By: George Kurzom
https://www.maan-ctr.org/magazine/article/2651/

Psychological, social and economic crises are hurting many citizens after the Corona pandemic
Exclusive to Environment and Development Horizons (Afaq magazine):
The prolonged closure imposed on Palestinians due to the Corona pandemic is a great suffering for individuals who need an extensive socio-livelihood safety net, knowing that the current socio-economic-livelihood situation is only the beginning. If mental health services are not strengthened immediately, in addition to providing economic and living alternatives to large numbers of people who have totally lost their livelihoods, the official Palestinian institution will not be able to face the terrible crisis that will afflict us after returning to "normal" or semi-normal life.
We are still in a viral pandemic quagmire. It may seem that the most important challenge at this point is mainly medical and health related. Aftershocks and a tsunami waves usually follow the main earthquake; we can already see the alarming signs of the second wave of the pandemic: the psychological, economic, and social crises that are devastating to many citizens.
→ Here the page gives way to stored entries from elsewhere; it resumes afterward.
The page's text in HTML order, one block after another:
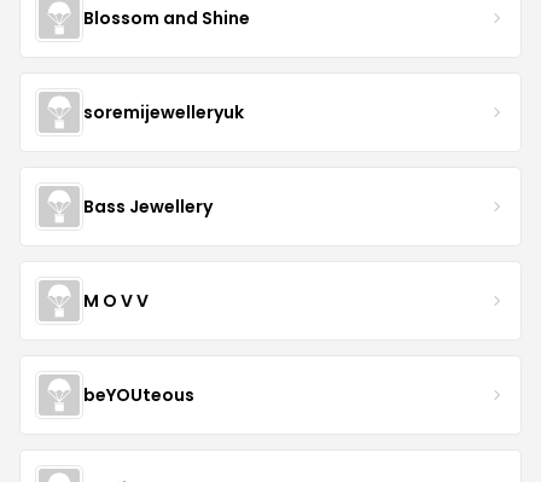
Blossom and Shine
soremijewelleryuk
Bass Jewellery
M O V V
beYOUteous

The reasons for this are many and cumulative. First of all, we all live in an extended state of anxiety and uncertainty stemming from ambiguous and inconclusive medical information, the real danger from infection, disease, and possibly death. The crisis also has a peculiar psychological aspect pertaining to family relations, as members of the same family cause the threat of infecting each other. Such a reality increases anxiety and disrupts the sense of belonging and safety.
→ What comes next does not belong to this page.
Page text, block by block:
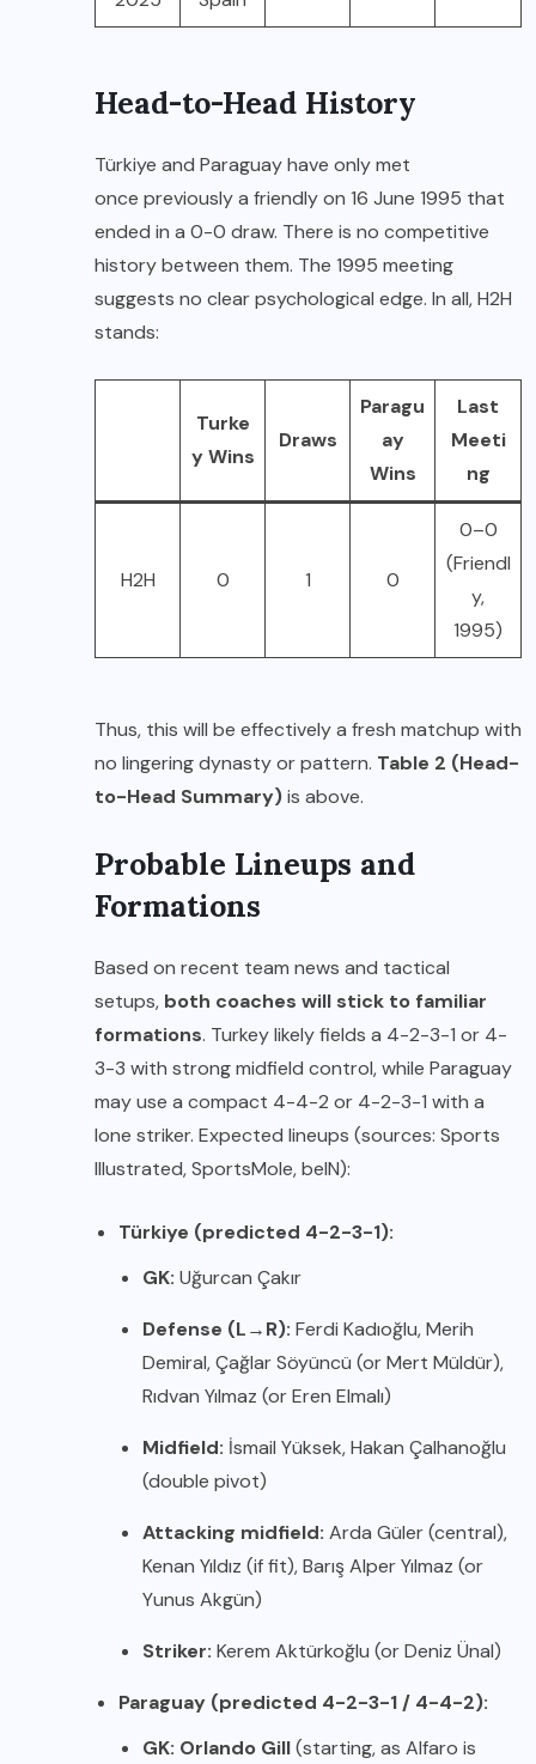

The pandemic exposed the falsehood of "development" which has been well advocated for by authority symbols, activists in academia, and NGOs. Ever since the early 1990’s, we were keen to warn about the existential danger to our people from this superficial, appearance-oriented, parasitic, and rentier “development”. It is the kind of development that materialized, on the one hand, in augmented investments and expenditures in the services, entertainment, and financial sectors; and on the other hand, in the fragility and shallowness of actual investments in the productive economic sectors, foremost of which are self-reliant agriculture and agro-food processing. As a result, the occupation’s ability and “creativity” in controlling us by feeding or starving have been strengthened. Moreover, investment in the social, health, educational, and scientific-research sectors is meager, compared to the bloated PA security budgets (to serve whom?). One of the most visible manifestations of this is how senior officials and elites, when sick, get their treatment in American and European hospitals. Besides, many of the officials and elites arrange for their children to get their education in western universities. All in all, there has been a significant increase in the percentage of the population that has been distraught, or will be distraught, by the hunger pandemic and the poverty pandemic.